» **PROBLEM TO WORK ON**:
Print out the data below in full and exactly, skipping the pictures.

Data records
+++

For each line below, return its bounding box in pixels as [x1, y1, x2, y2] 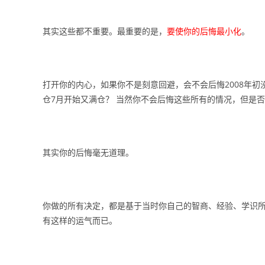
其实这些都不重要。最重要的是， [43, 25, 167, 37]
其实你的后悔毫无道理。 [43, 147, 134, 158]
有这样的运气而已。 [43, 215, 117, 226]
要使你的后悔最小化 [167, 25, 241, 37]
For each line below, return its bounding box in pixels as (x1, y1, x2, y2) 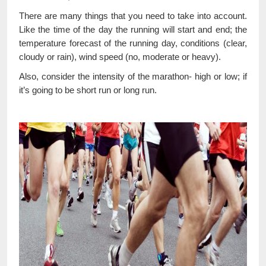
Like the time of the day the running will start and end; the (19, 24, 247, 34)
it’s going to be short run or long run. (19, 84, 157, 95)
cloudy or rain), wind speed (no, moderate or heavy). (19, 51, 221, 62)
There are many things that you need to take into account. (19, 10, 247, 21)
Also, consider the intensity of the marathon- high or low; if (19, 71, 247, 81)
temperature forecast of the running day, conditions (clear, (19, 37, 247, 48)
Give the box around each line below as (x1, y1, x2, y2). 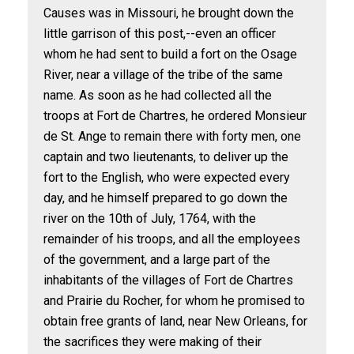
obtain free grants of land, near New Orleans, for (43, 314, 307, 329)
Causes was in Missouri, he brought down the (43, 6, 294, 21)
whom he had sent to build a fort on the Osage (43, 47, 297, 62)
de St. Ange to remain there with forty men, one (43, 129, 301, 144)
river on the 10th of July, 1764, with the (43, 211, 256, 226)
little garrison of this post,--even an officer (43, 26, 276, 41)
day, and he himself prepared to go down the (43, 190, 288, 205)
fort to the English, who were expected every (43, 170, 290, 185)
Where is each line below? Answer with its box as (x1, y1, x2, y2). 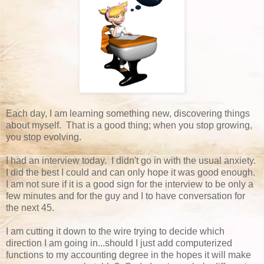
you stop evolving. (6, 131, 81, 142)
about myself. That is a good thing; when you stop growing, (6, 120, 252, 130)
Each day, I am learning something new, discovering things (6, 108, 250, 118)
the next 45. (6, 202, 57, 213)
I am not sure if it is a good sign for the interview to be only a (6, 179, 253, 189)
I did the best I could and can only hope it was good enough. (6, 167, 258, 177)
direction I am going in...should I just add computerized (6, 237, 232, 248)
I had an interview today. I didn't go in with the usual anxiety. (6, 155, 258, 166)
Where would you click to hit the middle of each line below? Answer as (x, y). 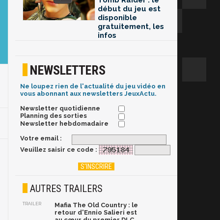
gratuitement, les (131, 27)
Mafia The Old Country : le (96, 205)
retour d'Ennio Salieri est (96, 213)
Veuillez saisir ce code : (59, 149)
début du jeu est (129, 9)
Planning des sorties (54, 116)
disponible (117, 18)
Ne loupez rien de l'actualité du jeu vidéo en (93, 86)
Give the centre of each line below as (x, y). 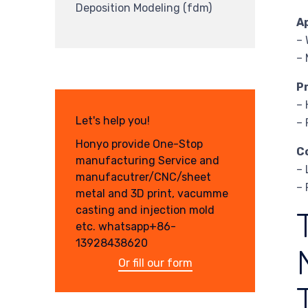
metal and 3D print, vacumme (152, 193)
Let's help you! (113, 121)
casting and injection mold (145, 210)
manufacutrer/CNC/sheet (143, 177)
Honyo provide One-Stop (139, 144)
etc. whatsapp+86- (126, 226)
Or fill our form (155, 263)
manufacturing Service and (147, 160)
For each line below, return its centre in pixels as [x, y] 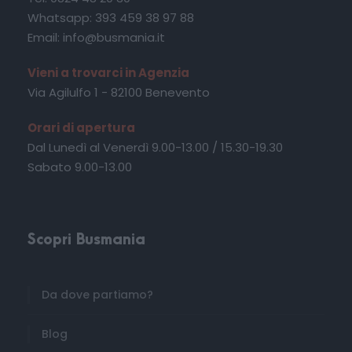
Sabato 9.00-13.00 [80, 167]
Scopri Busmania [86, 240]
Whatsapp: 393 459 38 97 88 [111, 17]
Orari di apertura [81, 127]
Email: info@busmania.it [96, 37]
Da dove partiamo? [97, 294]
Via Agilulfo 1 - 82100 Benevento [119, 92]
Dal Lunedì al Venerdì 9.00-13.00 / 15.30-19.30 [155, 147]
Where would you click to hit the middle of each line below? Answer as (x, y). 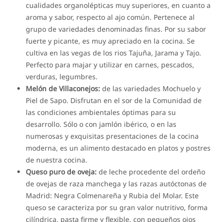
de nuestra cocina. (57, 160)
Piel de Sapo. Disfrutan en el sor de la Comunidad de (114, 100)
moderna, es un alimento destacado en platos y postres (118, 148)
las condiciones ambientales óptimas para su (101, 112)
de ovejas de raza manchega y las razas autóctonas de (116, 183)
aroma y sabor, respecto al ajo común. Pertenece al (111, 17)
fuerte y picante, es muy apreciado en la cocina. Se (111, 41)
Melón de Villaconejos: (63, 88)
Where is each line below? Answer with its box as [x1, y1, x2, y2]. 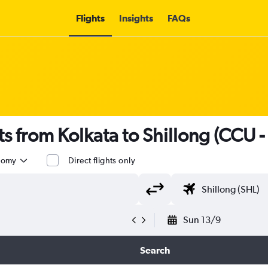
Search [139, 245, 170, 255]
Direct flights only [68, 156, 135, 165]
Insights [118, 13, 153, 23]
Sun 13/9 [183, 214, 221, 226]
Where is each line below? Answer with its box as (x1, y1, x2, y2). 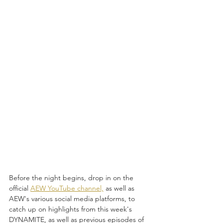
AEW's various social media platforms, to (9, 194, 137, 203)
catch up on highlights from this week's (9, 204, 134, 214)
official (9, 183, 30, 193)
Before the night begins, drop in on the (9, 173, 135, 182)
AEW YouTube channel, (30, 183, 104, 193)
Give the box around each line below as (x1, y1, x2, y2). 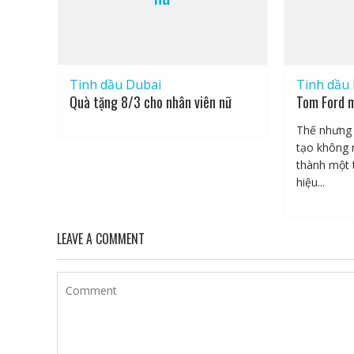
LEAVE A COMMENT (57, 229, 145, 249)
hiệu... (296, 175, 325, 190)
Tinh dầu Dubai (70, 76, 161, 94)
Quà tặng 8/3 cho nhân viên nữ (70, 92, 232, 113)
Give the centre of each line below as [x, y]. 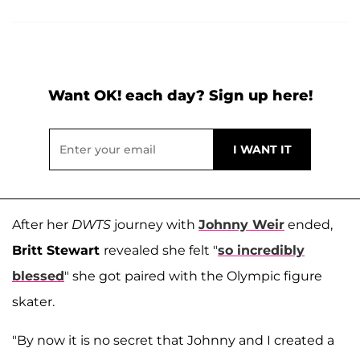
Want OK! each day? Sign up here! [180, 96]
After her [42, 225]
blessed [38, 276]
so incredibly [261, 251]
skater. [33, 302]
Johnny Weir [241, 225]
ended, [309, 225]
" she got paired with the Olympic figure [193, 276]
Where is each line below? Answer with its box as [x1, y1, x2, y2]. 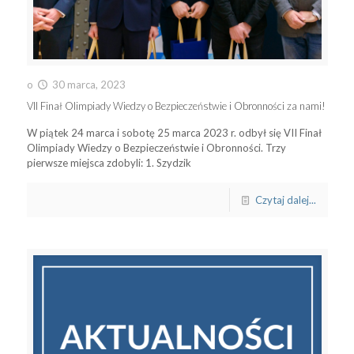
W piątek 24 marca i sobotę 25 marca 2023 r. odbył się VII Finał [26, 126, 322, 140]
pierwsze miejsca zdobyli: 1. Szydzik [26, 156, 191, 170]
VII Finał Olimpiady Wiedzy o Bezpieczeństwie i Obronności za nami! [26, 100, 326, 113]
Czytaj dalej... [254, 194, 316, 207]
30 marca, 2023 [51, 78, 126, 92]
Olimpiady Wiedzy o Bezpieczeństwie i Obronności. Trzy [26, 141, 286, 155]

+++

» **OUTPUT FOR THIS EXERCISE**:
For each line below, return its bounding box in pixels as [x1, y1, x2, y2] 
其实这些都不重要。最重要的是， [43, 25, 167, 37]
其实你的后悔毫无道理。 [43, 147, 134, 158]
有这样的运气而已。 [43, 215, 117, 226]
要使你的后悔最小化 [167, 25, 241, 37]
For each line below, return its bounding box in pixels as (x1, y1, x2, y2) 
Like the time of the day the running will start and end; the (19, 24, 247, 34)
it’s going to be short run or long run. (19, 84, 157, 95)
cloudy or rain), wind speed (no, moderate or heavy). (19, 51, 221, 62)
There are many things that you need to take into account. (19, 10, 247, 21)
Also, consider the intensity of the marathon- high or low; if (19, 71, 247, 81)
temperature forecast of the running day, conditions (clear, (19, 37, 247, 48)
Give the box around each line below as (x1, y1, x2, y2). 
obtain free grants of land, near New Orleans, for (43, 314, 307, 329)
Causes was in Missouri, he brought down the (43, 6, 294, 21)
whom he had sent to build a fort on the Osage (43, 47, 297, 62)
de St. Ange to remain there with forty men, one (43, 129, 301, 144)
river on the 10th of July, 1764, with the (43, 211, 256, 226)
little garrison of this post,--even an officer (43, 26, 276, 41)
day, and he himself prepared to go down the (43, 190, 288, 205)
fort to the English, who were expected every (43, 170, 290, 185)
Where is each line below? Answer with its box as (x1, y1, x2, y2). 
you stop evolving. (6, 131, 81, 142)
about myself. That is a good thing; when you stop growing, (6, 120, 252, 130)
Each day, I am learning something new, discovering things (6, 108, 250, 118)
the next 45. (6, 202, 57, 213)
I am not sure if it is a good sign for the interview to be only a (6, 179, 253, 189)
I did the best I could and can only hope it was good enough. (6, 167, 258, 177)
direction I am going in...should I just add computerized (6, 237, 232, 248)
I had an interview today. I didn't go in with the usual anxiety. (6, 155, 258, 166)
Where would you click to hit the middle of each line below? Answer as (x, y). 
gratuitement, les (131, 27)
Mafia The Old Country : le (96, 205)
retour d'Ennio Salieri est (96, 213)
Veuillez saisir ce code : (59, 149)
début du jeu est (129, 9)
Planning des sorties (54, 116)
disponible (117, 18)
Ne loupez rien de l'actualité du jeu vidéo en (93, 86)
Give the centre of each line below as (x, y). 
metal and 3D print, vacumme (152, 193)
Let's help you! (113, 121)
casting and injection mold (145, 210)
manufacutrer/CNC/sheet (143, 177)
Honyo provide One-Stop (139, 144)
etc. whatsapp+86- (126, 226)
Or fill our form (155, 263)
manufacturing Service and (147, 160)
For each line below, return its centre in pixels as [x, y] 
Sabato 9.00-13.00 [80, 167]
Scopri Busmania [86, 240]
Whatsapp: 393 459 38 97 88 [111, 17]
Orari di apertura [81, 127]
Email: info@busmania.it [96, 37]
Da dove partiamo? [97, 294]
Via Agilulfo 1 - 82100 Benevento [119, 92]
Dal Lunedì al Venerdì 9.00-13.00 / 15.30-19.30 [155, 147]
Where would you click to hit the middle of each line below? Answer as (x, y). 
de nuestra cocina. (57, 160)
Piel de Sapo. Disfrutan en el sor de la Comunidad de (114, 100)
moderna, es un alimento destacado en platos y postres (118, 148)
las condiciones ambientales óptimas para su (101, 112)
de ovejas de raza manchega y las razas autóctonas de (116, 183)
aroma y sabor, respecto al ajo común. Pertenece al (111, 17)
fuerte y picante, es muy apreciado en la cocina. Se (111, 41)
Melón de Villaconejos: (63, 88)
Where is each line below? Answer with its box as [x1, y1, x2, y2]. 
Search [139, 245, 170, 255]
Direct flights only [68, 156, 135, 165]
Insights [118, 13, 153, 23]
Sun 13/9 [183, 214, 221, 226]
Where is each line below? Answer with its box as (x1, y1, x2, y2). 
AEW's various social media platforms, to (9, 194, 137, 203)
catch up on highlights from this week's (9, 204, 134, 214)
official (9, 183, 30, 193)
Before the night begins, drop in on the (9, 173, 135, 182)
AEW YouTube channel, (30, 183, 104, 193)
Give the box around each line below as (x1, y1, x2, y2). 
LEAVE A COMMENT (57, 229, 145, 249)
hiệu... (296, 175, 325, 190)
Tinh dầu Dubai (70, 76, 161, 94)
Quà tặng 8/3 cho nhân viên nữ (70, 92, 232, 113)
Give the centre of each line below as [x, y]. 
Want OK! each day? Sign up here! [180, 96]
After her [42, 225]
blessed [38, 276]
so incredibly [261, 251]
skater. [33, 302]
Johnny Weir [241, 225]
ended, [309, 225]
" she got paired with the Olympic figure [193, 276]
Where is each line below? Answer with its box as [x1, y1, x2, y2]. 
W piątek 24 marca i sobotę 25 marca 2023 r. odbył się VII Finał [26, 126, 322, 140]
pierwsze miejsca zdobyli: 1. Szydzik [26, 156, 191, 170]
VII Finał Olimpiady Wiedzy o Bezpieczeństwie i Obronności za nami! [26, 100, 326, 113]
Czytaj dalej... [254, 194, 316, 207]
30 marca, 2023 [51, 78, 126, 92]
Olimpiady Wiedzy o Bezpieczeństwie i Obronności. Trzy [26, 141, 286, 155]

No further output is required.